Urea’s transmembrane transport through urea transporters (UT) is a fundamental physiological behavior for life activities. Here, we present 11 cryo-EM structures of four UT members in resting states, urea transport states, or inactive states bound with synthetic competitive, uncompetitive or noncompetitive inhibitor. Our results indicate that the binding of urea via a conserved urea recognition motif (URM) and the urea transport via H-bond transfer along the QPb-T5b-T5a-QPa motif among different UT members.
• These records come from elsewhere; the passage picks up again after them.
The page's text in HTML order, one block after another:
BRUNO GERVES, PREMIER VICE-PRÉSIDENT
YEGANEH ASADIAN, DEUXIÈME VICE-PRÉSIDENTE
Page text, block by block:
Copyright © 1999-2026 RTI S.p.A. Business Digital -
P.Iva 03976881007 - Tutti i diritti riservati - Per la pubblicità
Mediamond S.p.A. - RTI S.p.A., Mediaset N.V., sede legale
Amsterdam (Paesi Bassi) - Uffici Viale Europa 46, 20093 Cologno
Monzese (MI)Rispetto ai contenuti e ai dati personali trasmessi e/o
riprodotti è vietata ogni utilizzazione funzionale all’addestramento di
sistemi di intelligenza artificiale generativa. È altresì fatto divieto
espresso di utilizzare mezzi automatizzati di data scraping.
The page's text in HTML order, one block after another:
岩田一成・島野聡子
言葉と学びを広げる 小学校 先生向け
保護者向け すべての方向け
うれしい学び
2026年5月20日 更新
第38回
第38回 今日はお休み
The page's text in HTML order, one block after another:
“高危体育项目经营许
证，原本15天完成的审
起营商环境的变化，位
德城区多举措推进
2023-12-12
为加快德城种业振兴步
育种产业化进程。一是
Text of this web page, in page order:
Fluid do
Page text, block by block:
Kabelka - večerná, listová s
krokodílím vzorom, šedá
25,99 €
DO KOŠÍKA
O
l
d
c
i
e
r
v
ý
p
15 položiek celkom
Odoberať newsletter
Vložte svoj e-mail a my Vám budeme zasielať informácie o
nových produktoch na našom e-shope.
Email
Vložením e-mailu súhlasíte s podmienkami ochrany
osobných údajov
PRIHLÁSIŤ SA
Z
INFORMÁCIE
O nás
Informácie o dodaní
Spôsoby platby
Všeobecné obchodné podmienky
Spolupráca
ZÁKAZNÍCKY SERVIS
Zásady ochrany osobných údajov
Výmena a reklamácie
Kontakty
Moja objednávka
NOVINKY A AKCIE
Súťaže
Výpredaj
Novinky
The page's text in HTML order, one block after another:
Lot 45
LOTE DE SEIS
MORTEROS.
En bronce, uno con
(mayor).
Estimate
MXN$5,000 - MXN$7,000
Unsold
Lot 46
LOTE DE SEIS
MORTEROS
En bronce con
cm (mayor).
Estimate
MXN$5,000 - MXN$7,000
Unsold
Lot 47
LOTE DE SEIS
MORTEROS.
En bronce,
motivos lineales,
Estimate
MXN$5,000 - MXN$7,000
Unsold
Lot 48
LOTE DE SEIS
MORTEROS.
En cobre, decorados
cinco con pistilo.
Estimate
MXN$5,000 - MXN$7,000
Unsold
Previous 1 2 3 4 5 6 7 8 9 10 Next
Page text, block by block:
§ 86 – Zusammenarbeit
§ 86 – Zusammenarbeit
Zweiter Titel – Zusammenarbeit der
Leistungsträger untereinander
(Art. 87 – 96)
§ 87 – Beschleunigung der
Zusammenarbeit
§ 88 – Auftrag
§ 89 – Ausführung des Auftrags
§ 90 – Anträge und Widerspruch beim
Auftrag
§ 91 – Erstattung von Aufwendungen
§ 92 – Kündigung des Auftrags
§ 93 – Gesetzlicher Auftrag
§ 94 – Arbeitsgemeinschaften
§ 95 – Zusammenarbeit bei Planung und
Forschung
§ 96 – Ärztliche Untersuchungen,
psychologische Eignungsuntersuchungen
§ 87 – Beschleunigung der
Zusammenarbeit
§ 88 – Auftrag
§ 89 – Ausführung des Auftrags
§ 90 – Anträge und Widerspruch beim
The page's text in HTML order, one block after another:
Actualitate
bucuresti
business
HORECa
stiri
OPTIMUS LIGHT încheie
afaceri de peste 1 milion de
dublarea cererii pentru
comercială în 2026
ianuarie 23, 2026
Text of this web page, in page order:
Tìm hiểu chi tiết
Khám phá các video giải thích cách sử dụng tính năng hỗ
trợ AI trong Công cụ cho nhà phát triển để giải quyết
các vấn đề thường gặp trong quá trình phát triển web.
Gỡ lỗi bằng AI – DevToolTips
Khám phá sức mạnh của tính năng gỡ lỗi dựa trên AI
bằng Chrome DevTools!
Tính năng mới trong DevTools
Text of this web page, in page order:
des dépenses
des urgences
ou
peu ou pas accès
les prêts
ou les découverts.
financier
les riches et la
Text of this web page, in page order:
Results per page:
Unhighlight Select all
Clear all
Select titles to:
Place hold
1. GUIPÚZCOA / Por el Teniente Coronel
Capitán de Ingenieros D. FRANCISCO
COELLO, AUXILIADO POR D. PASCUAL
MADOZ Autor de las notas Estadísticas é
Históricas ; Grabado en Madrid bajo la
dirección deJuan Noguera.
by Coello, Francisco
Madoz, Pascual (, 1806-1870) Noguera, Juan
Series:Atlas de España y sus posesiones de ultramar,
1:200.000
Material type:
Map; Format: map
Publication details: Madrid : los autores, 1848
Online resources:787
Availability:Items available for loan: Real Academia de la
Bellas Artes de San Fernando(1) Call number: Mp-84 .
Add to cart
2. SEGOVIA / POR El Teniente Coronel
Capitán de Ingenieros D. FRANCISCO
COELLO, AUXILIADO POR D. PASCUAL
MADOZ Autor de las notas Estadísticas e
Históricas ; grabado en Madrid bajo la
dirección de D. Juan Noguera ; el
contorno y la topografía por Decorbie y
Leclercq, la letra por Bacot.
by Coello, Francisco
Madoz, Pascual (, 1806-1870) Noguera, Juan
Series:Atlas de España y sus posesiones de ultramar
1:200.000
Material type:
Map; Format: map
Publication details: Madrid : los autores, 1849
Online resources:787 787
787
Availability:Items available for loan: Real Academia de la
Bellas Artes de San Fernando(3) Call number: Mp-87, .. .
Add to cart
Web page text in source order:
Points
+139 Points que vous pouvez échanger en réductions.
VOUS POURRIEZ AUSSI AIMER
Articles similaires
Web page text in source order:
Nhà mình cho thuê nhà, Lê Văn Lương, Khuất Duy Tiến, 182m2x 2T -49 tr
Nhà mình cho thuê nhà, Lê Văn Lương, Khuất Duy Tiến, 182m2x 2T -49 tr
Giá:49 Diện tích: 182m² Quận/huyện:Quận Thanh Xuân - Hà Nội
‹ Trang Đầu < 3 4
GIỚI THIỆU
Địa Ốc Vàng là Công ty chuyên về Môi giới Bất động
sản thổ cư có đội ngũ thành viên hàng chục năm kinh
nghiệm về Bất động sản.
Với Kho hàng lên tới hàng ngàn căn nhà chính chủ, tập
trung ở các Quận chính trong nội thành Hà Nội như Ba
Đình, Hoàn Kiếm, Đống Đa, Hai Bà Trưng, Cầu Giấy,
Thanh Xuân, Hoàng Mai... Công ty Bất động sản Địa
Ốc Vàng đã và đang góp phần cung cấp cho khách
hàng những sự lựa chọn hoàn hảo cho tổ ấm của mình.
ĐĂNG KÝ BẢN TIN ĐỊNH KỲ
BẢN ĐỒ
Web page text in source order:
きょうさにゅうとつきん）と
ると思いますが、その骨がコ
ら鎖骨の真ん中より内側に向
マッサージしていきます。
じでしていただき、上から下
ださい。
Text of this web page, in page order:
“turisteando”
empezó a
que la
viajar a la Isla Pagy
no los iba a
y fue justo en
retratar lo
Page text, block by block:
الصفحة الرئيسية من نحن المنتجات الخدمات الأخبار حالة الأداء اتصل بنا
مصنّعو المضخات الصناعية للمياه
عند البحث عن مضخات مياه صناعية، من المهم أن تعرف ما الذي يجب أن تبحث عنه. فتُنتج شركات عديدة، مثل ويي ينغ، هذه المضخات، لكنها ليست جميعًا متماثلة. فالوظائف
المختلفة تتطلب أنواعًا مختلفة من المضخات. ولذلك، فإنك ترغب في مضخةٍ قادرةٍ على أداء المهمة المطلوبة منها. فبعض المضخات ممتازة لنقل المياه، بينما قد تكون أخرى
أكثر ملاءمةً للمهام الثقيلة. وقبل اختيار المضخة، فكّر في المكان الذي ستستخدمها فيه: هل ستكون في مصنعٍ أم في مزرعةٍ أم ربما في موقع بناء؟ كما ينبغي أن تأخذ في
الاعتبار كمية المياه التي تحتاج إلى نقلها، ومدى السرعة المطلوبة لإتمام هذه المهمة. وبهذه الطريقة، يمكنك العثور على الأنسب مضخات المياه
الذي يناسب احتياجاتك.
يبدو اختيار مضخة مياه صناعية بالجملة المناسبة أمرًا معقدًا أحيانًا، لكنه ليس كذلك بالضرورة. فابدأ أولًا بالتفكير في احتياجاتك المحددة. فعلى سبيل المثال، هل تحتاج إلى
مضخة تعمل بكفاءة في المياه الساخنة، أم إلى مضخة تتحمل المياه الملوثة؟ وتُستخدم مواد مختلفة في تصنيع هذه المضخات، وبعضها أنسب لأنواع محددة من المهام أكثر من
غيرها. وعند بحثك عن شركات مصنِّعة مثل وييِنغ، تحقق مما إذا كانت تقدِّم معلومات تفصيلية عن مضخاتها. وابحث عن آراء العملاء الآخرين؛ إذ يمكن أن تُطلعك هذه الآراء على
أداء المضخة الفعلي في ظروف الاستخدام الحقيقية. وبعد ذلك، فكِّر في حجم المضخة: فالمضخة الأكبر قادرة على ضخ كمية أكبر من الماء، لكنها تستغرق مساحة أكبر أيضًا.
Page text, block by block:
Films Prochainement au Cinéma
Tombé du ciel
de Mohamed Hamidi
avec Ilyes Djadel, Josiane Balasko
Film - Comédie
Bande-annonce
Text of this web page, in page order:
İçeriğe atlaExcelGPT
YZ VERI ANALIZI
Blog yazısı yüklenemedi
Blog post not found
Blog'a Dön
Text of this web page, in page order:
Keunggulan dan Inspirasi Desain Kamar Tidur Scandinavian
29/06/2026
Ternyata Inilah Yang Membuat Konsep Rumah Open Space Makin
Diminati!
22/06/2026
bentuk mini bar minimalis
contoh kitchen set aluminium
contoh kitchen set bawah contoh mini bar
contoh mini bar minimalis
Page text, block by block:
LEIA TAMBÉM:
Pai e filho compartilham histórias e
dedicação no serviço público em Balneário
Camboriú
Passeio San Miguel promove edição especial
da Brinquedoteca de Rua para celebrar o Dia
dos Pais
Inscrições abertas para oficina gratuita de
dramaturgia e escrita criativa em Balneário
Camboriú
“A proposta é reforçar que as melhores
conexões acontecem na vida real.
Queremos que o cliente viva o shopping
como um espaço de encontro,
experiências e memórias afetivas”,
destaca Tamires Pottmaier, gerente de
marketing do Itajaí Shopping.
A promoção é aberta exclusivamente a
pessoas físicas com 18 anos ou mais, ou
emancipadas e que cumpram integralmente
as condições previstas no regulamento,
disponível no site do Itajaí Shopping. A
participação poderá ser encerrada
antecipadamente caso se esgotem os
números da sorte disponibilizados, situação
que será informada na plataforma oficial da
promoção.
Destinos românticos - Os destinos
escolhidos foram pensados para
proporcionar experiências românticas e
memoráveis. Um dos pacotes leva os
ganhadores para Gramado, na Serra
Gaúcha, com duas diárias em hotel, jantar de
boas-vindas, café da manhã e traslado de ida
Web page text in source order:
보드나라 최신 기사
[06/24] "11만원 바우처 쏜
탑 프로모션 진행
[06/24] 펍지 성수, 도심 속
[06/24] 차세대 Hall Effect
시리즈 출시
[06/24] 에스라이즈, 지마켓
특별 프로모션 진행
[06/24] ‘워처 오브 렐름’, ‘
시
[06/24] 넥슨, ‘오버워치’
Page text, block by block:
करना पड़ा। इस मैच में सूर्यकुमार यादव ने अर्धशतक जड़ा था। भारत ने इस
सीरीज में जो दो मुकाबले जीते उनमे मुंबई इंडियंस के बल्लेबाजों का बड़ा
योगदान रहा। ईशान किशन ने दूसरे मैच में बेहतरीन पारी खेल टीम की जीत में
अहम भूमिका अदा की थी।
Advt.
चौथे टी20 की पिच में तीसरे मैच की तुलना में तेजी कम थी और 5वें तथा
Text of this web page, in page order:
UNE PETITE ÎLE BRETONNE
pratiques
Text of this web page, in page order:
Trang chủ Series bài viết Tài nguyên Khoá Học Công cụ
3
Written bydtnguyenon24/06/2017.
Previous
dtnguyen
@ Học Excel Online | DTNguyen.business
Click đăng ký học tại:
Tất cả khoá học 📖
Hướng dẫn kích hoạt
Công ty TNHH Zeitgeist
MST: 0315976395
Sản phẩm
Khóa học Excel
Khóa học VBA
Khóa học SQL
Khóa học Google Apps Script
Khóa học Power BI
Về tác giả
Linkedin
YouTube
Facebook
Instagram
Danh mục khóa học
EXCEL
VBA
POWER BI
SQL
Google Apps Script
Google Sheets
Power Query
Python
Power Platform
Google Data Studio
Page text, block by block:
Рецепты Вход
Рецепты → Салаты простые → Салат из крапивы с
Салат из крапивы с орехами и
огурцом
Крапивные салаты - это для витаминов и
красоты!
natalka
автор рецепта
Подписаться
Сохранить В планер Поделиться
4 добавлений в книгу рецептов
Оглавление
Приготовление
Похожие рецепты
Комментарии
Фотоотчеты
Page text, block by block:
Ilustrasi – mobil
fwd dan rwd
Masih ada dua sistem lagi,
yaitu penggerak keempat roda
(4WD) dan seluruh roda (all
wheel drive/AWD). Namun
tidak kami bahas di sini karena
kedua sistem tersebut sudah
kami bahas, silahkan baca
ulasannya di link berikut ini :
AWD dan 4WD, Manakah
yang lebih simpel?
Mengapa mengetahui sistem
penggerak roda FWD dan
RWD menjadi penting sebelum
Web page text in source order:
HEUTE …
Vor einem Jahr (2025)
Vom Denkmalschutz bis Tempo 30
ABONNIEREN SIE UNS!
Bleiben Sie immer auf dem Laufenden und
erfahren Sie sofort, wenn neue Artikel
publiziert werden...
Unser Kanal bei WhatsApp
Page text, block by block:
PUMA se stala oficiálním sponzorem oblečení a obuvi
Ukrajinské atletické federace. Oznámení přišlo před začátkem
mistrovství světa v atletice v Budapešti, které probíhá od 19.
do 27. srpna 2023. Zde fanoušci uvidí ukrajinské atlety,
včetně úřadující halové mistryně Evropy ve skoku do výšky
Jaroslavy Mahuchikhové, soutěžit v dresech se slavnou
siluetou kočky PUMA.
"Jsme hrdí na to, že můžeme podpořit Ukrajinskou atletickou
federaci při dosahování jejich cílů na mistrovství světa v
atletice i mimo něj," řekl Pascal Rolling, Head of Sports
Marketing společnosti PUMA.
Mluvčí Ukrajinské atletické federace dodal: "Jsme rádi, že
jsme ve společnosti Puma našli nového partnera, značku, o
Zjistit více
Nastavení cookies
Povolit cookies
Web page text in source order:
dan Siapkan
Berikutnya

Moreover, distinct binding modes of the competitive inhibitors 25a and ATB3, the uncompetitive inhibitor CF11 and the noncompetitive inhibitor HQA2 provide different mechanisms for blocking urea transport and achieved selectivity through L-P pocket, UCBP region and SCG pocket, respectively. In summary, our study not only allows structural understanding of urea transport via UTs but also afforded a structural landscape of hUT-A2 inhibition by competitive, uncompetitive and noncompetitive inhibitors, which may facilitate developing selective human UT-A inhibitors as a new class of salt-sparing diuretics.

Suggested Citation

  • Shen-Ming Huang & Zhi-Zhen Huang & Lei Liu & Meng-Yao Xiong & Chao Zhang & Bo-Yang Cai & Ming-Wei Wang & Kui Cai & Ying-Li Jia & Jia-Le Wang & Ming-Hui Zhang & Yi-He Xie & Min Li & Hang Zhang & Cheng-, 2024. "Structural insights into the mechanisms of urea permeation and distinct inhibition modes of urea transporters," Nature Communications, Nature, vol. 15(1), pages 1-17, December.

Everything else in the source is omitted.